India’s state-run operator, the Nuclear Power Corporation of India Ltd (NPCIL), has a new Chairman-cum-Managing Director in Bhuwan Chandra Pathak, who has succeeded the previous incumbent S.K. Sharma on the latter’s retirement from service. Before taking over as the NPCIL Chairman, Pathak, who is a scientist by profession, was Director of Projects in the organisation.
Meanwhile, the Indian government has recently announced that the country will have nine new nuclear reactors by 2024, while the first reactor in northern India will come up at Gorakhpur in Haryana state, which is 150 km away from the national capital New Delhi.
Replying to a question in the Upper House of the Indian Parliament during its latest winter session, the Atomic Energy Minister Jitendra Singh said that there are nine nuclear power reactors at various stages of construction which are targeted for completion by 2024. In addition, 12 more nuclear reactors have been accorded administrative approval and financial sanction by the government.
“By 2024 you will have nine nuclear reactors. We are going to have a nuclear project, the first of its kind, in north India just about 150 km from Delhi in a small township called Gorakhpur in Haryana”, Singh said.
The nuclear reactors under construction include units 3 and 4 of the Kakrapar Atomic Power Project (KAPP), of 700 MW capacity each, located in Gujarat state. The KAPP unit 3, which became the country’s first indigenously built 700 MW reactor, was synchronised with the grid in January 2021.
The other units under construction are units 7 and 8 with 700 MW capacity each of the Rajasthan Atomic Power Project (RAPP) at Rawatbhata in Rajasthan state, two units of 700 MW each at Gorakhpur in Haryana, and units 3 and 4 of 1,000 MW capacity each of the Kudankulam Nuclear Power Project (KNPP) in the southern state of Tamil Nadu being built by NPCIL with the assistance of the Russian state atomic energy corporation Rosatom.
The KNPP units 1 and 2, of 1,000 MW capacity each, are already commercially connected to the grid, while work has also started on construction of units 5 and 6 at Kudankulam.

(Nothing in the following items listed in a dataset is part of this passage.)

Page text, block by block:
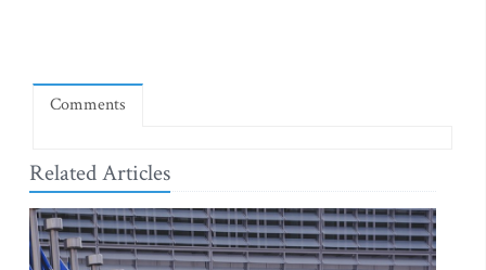
Comments
Related Articles
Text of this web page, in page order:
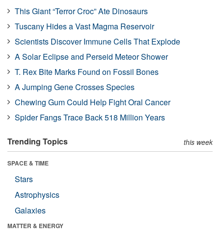
This Giant “Terror Croc” Ate Dinosaurs
Tuscany Hides a Vast Magma Reservoir
Scientists Discover Immune Cells That Explode
A Solar Eclipse and Perseid Meteor Shower
T. Rex Bite Marks Found on Fossil Bones
A Jumping Gene Crosses Species
Chewing Gum Could Help Fight Oral Cancer
Spider Fangs Trace Back 518 Million Years
Trending Topics this week
SPACE & TIME
Stars
Astrophysics
Galaxies
MATTER & ENERGY
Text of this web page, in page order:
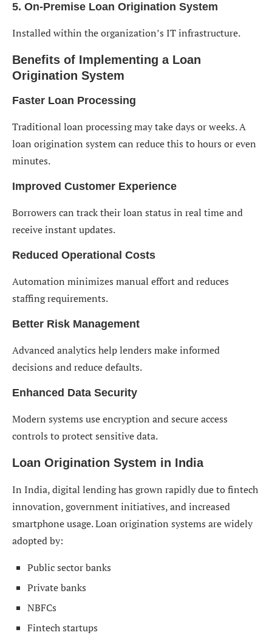
5. On-Premise Loan Origination System
Installed within the organization’s IT infrastructure.
Benefits of Implementing a Loan
Origination System
Faster Loan Processing
Traditional loan processing may take days or weeks. A
loan origination system can reduce this to hours or even
minutes.
Improved Customer Experience
Borrowers can track their loan status in real time and
receive instant updates.
Reduced Operational Costs
Automation minimizes manual effort and reduces
staffing requirements.
Better Risk Management
Advanced analytics help lenders make informed
decisions and reduce defaults.
Enhanced Data Security
Modern systems use encryption and secure access
controls to protect sensitive data.
Loan Origination System in India
In India, digital lending has grown rapidly due to fintech
innovation, government initiatives, and increased
smartphone usage. Loan origination systems are widely
adopted by:
Public sector banks
Private banks
NBFCs
Fintech startups
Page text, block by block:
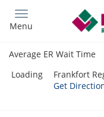
main
Menu
Average ER Wait Time
Loading
Frankfort
Get
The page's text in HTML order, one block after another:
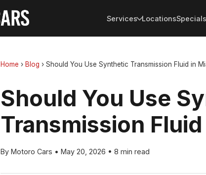
Services LocationsSpecials
Home › Blog › Should You Use Synthetic Transmission Fluid in
Should You Use
Transmission
By Motoro Cars • May 20, 2026 • 8 min read
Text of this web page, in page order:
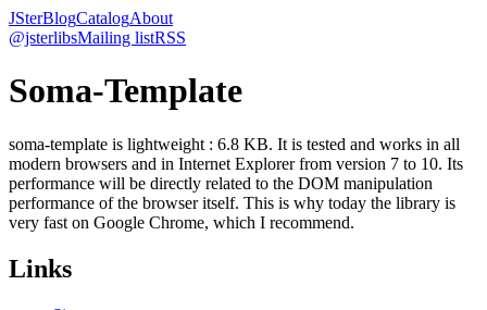
JSterBlogCatalogAbout
@jsterlibsMailing listRSS
Soma-Template
soma-template is lightweight : 6.8 KB. It is tested and works in all
modern browsers and in Internet Explorer from version 7 to 10. Its
performance will be directly related to the DOM manipulation
performance of the browser itself. This is why today the library is
very fast on Google Chrome, which I recommend.
Links
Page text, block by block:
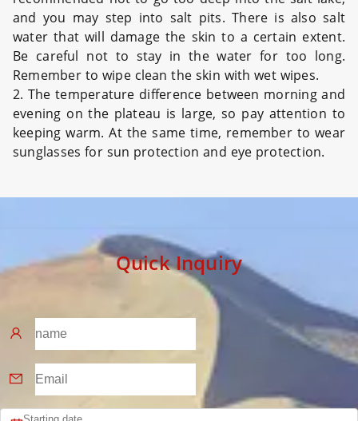
and you may step into salt pits. There is also salt
water that will damage the skin to a certain extent.
Be careful not to stay in the water for too long.
Remember to wipe clean the skin with wet wipes.
2. The temperature difference between morning and
evening on the plateau is large, so pay attention to
keeping warm. At the same time, remember to wear
sunglasses for sun protection and eye protection.
Quick Inquiry
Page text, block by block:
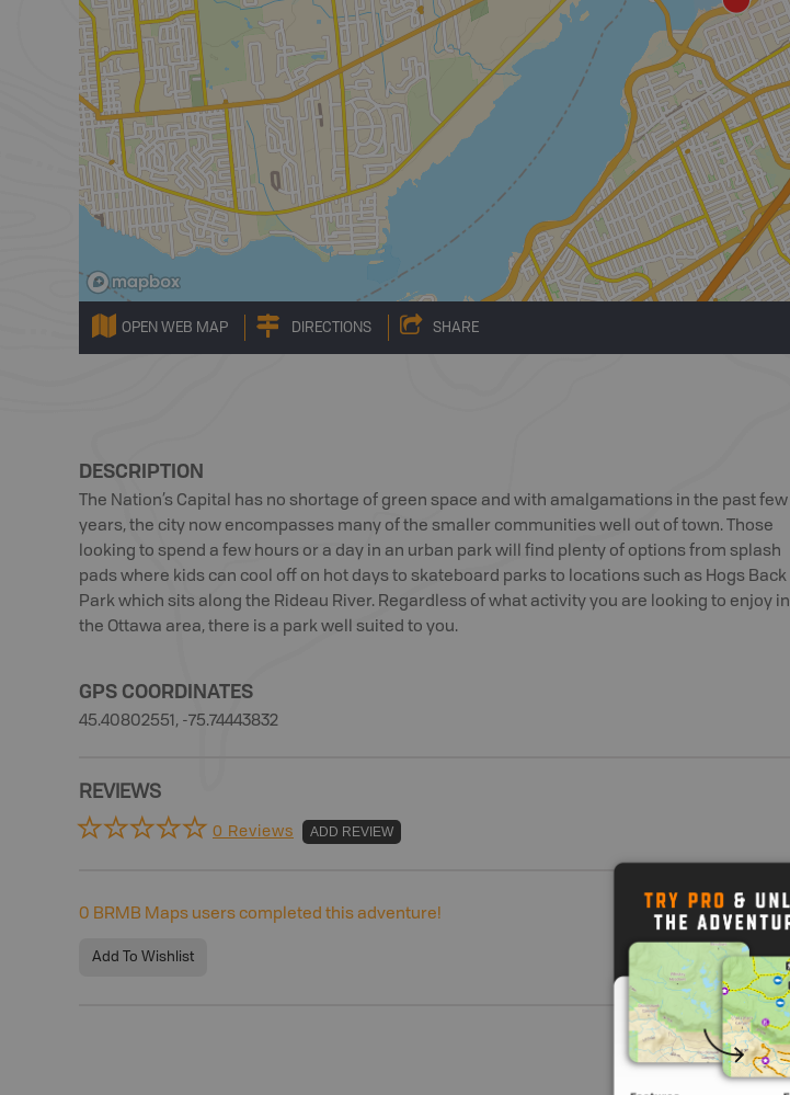
OPEN WEB MAP DIRECTIONS SHARE
DESCRIPTION
The Nation’s Capital has no shortage of green space and with amalgamations in the past few
years, the city now encompasses many of the smaller communities well out of town. Those
looking to spend a few hours or a day in an urban park will find plenty of options from splash
pads where kids can cool off on hot days to skateboard parks to locations such as Hogs Back
Park which sits along the Rideau River. Regardless of what activity you are looking to enjoy in
the Ottawa area, there is a park well suited to you.
GPS COORDINATES
45.40802551, -75.74443832
REVIEWS
0 Reviews ADD REVIEW
0 BRMB Maps users completed this adventure!
Add To Wishlist
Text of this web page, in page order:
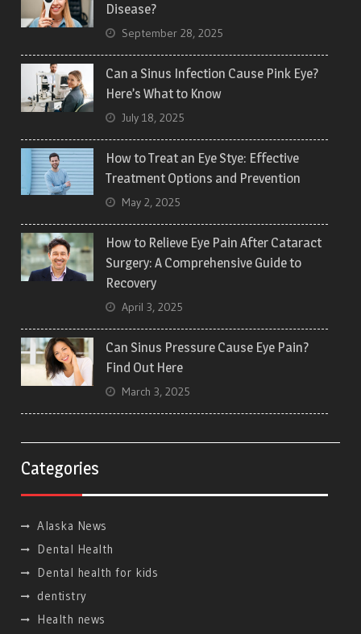
Disease?
September 28, 2025
Can a Sinus Infection Cause Pink Eye?
Here’s What to Know
July 18, 2025
How to Treat an Eye Stye: Effective
Treatment Options and Prevention
May 2, 2025
How to Relieve Eye Pain After Cataract
Surgery: A Comprehensive Guide to
Recovery
April 3, 2025
Can Sinus Pressure Cause Eye Pain?
Find Out Here
March 3, 2025
Categories
Alaska News
Dental Health
Dental health for kids
dentistry
Health news
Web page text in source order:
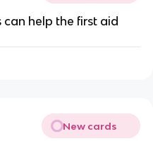
help the first aid
New cards
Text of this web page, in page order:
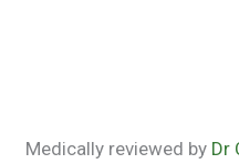
Medically reviewed by Dr
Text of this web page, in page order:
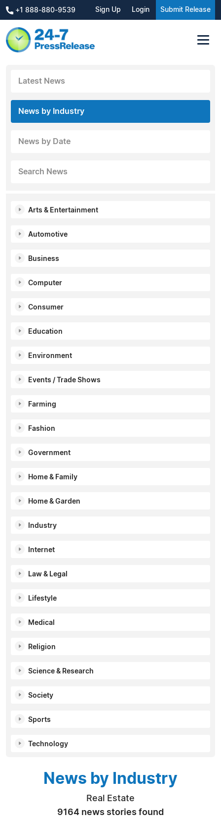
+1 888-880-9539 Sign Up Login Submit Release
Latest News
News by Industry
News by Date
Search News
Arts & Entertainment
Automotive
Business
Computer
Consumer
Education
Environment
Events / Trade Shows
Farming
Fashion
Government
Home & Family
Home & Garden
Industry
Internet
Law & Legal
Lifestyle
Medical
Religion
Science & Research
Society
Sports
Technology
News by Industry
Real Estate
9164 news stories found
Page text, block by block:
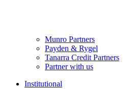
Munro Partners
Payden & Rygel
Tanarra Credit Partners
Partner with us
Institutional
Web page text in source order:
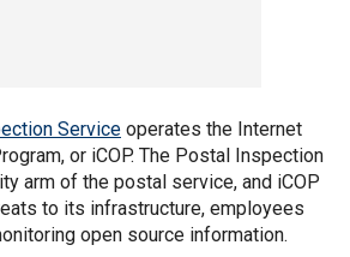
Service operates the Internet
or iCOP. The Postal Inspection
arm of the postal service, and iCOP
to its infrastructure, employees
open source information.
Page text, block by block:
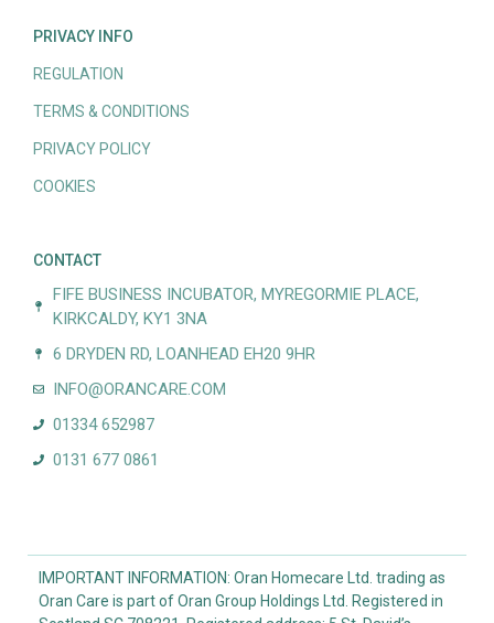
PRIVACY INFO
REGULATION
TERMS & CONDITIONS
PRIVACY POLICY
COOKIES
CONTACT
FIFE BUSINESS INCUBATOR, MYREGORMIE PLACE,
KIRKCALDY, KY1 3NA
6 DRYDEN RD, LOANHEAD EH20 9HR
INFO@ORANCARE.COM
01334 652987
0131 677 0861
IMPORTANT INFORMATION: Oran Homecare Ltd. trading as
Oran Care is part of Oran Group Holdings Ltd. Registered in
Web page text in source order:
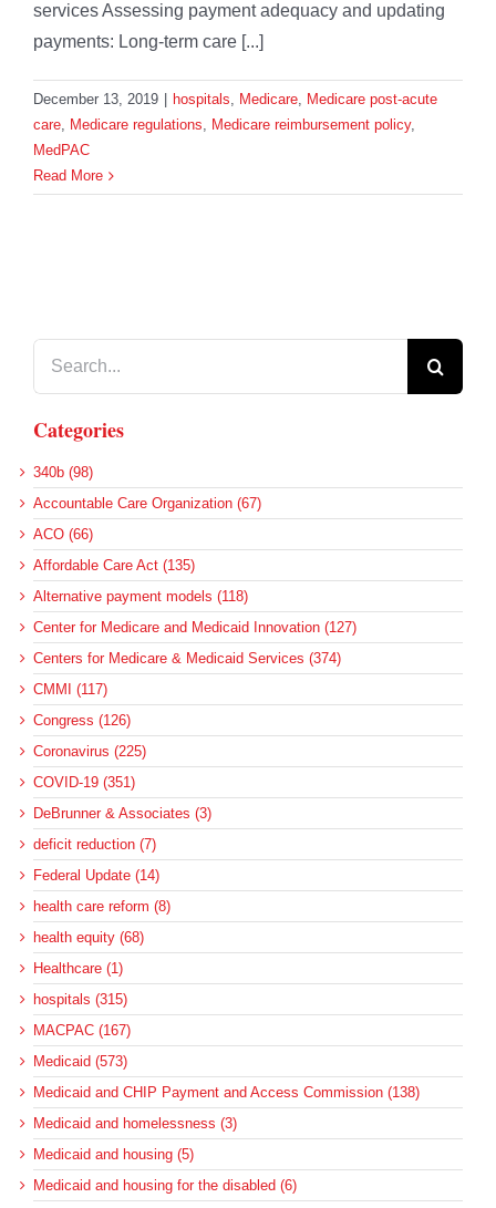
services Assessing payment adequacy and updating
payments: Long-term care [...]
December 13, 2019 hospitals, Medicare, Medicare post-acute
care, Medicare regulations, Medicare reimbursement policy,
MedPAC
Read More
Categories
340b (98)
Accountable Care Organization (67)
ACO (66)
Affordable Care Act (135)
Alternative payment models (118)
Center for Medicare and Medicaid Innovation (127)
Centers for Medicare & Medicaid Services (374)
CMMI (117)
Congress (126)
Coronavirus (225)
COVID-19 (351)
DeBrunner & Associates (3)
deficit reduction (7)
Federal Update (14)
health care reform (8)
health equity (68)
Healthcare (1)
hospitals (315)
MACPAC (167)
Medicaid (573)
Medicaid and CHIP Payment and Access Commission (138)
Medicaid and homelessness (3)
Medicaid and housing (5)
Medicaid and housing for the disabled (6)
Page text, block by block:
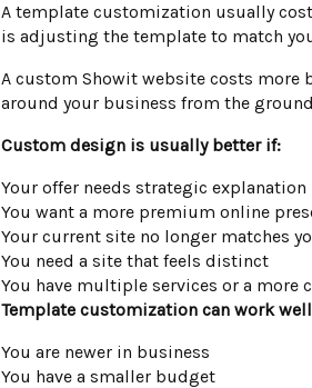
A template customization usually
is adjusting the template to match
A custom Showit website costs more
around your business from the
Custom design is usually better if:
Your offer needs strategic explanation
You want a more premium online
Your current site no longer matches
You need a site that feels distinct
You have multiple services or a more
Template customization can work
You are newer in business
You have a smaller budget
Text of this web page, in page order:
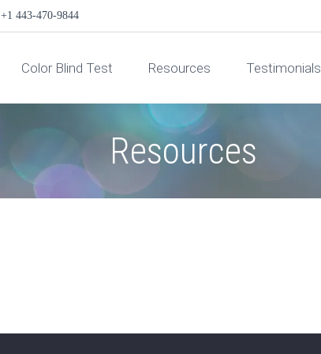
+1 443-470-9844
Color Blind Test Resources Testimonials
Resources
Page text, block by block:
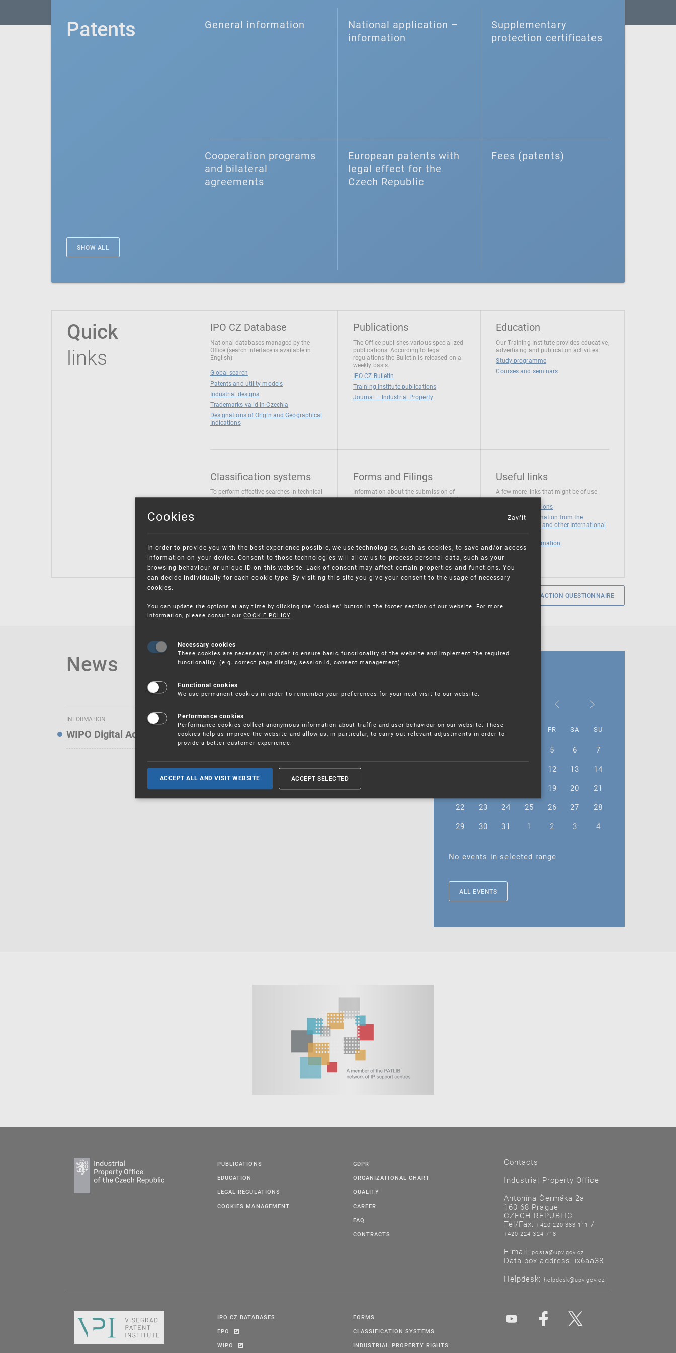
Patents General information
National application –⁠
information
Supplementary
protection certificates
Cooperation programs
and bilateral
agreements
European patents with
legal effect for the
Czech Republic
Fees (patents)
SHOW ALL
Quick
links
IPO CZ Database
National databases managed by the
Office (search interface is available in
English)
Global search
Patents and utility models
Industrial designs
Trademarks valid in Czechia
Designations of Origin and Geographical
Indications
Publications
The Office publishes various specialized
publications. According to legal
regulations the Bulletin is released on a
weekly basis.
IPO CZ Bulletin
Training Institute publications
Journal – Industrial Property
Education
Our Training Institute provides educative,
advertising and publication activities
Study programme
Courses and seminars
Classification systems
To perform effective searches in technical
solutions, trademarks and designs the
Classification of Trademarks
Forms and Filings
Information about the submission of
applications/requests can be found at
Useful links
A few more links that might be of use
National institutions
News and Information from the
European Union and other International
Organizations
Mandatory information
SERVICE SATISFACTION QUESTIONNAIRE
News
INFORMATION
WIPO Digital Access Service — Notifications
ALL CURRENT NEWS
MO TU WE FR SA SU
5 6
7
12 13
14
19 20
21
22
23 24 25 26 27
28
29
30 31 1 2 3 4
No events in selected range
ALL EVENTS
PUBLICATIONS
EDUCATION
LEGAL REGULATIONS
COOKIES MANAGEMENT
GDPR
ORGANIZATIONAL CHART
QUALITY
CAREER
FAQ
CONTRACTS
Contacts
Industrial Property Office
Antonína Čermáka 2a
160 68 Prague
CZECH REPUBLIC
Tel/Fax:+420-220 383 111 /
+420-224 324 718
E-mail: posta@upv.gov.cz
Data box address: ix6aa38
Helpdesk: helpdesk@upv.gov.cz
IPO CZ DATABASES
EPO
WIPO
FORMS
CLASSIFICATION SYSTEMS
INDUSTRIAL PROPERTY RIGHTS
Cookies
In order to provide you with the best experience possible, we use technologies, such as cookies, to save and/or access
information on your device. Consent to those technologies will allow us to process personal data, such as your
browsing behaviour or unique ID on this website. Lack of consent may affect certain properties and functions. You
can decide individually for each cookie type. By visiting this site you give your consent to the usage of necessary
cookies.
You can update the options at any time by clicking the "cookies" button in the footer section of our website. For more
information, please consult ourCOOKIE POLICY.
Necessary cookies
These cookies are necessary in order to ensure basic functionality of the website and implement the required
functionality. (e.g. correct page display, session id, consent management).
Functional cookies
We use permanent cookies in order to remember your preferences for your next visit to our website.
Performance cookies
Performance cookies collect anonymous information about traffic and user behaviour on our website. These
cookies help us improve the website and allow us, in particular, to carry out relevant adjustments in order to
provide a better customer experience.
ACCEPT ALL AND VISIT WEBSITE ACCEPT SELECTED
Zavřít

The reactors currently under construction in the country will yield a combined capacity of 6,200 MW. On completion of these under construction, NPCIL’s capacity will reach 12,980 MW by 2025. India’s existing nuclear power capacity of 6,780 MW from 22 operating reactors is expected to increase to 22,480 MW by 2031.
The Minister also informed the Parliament that nuclear energy will soon emerge as one of the most important sources of alternative or clean energy to meet the increasing power demand in the country.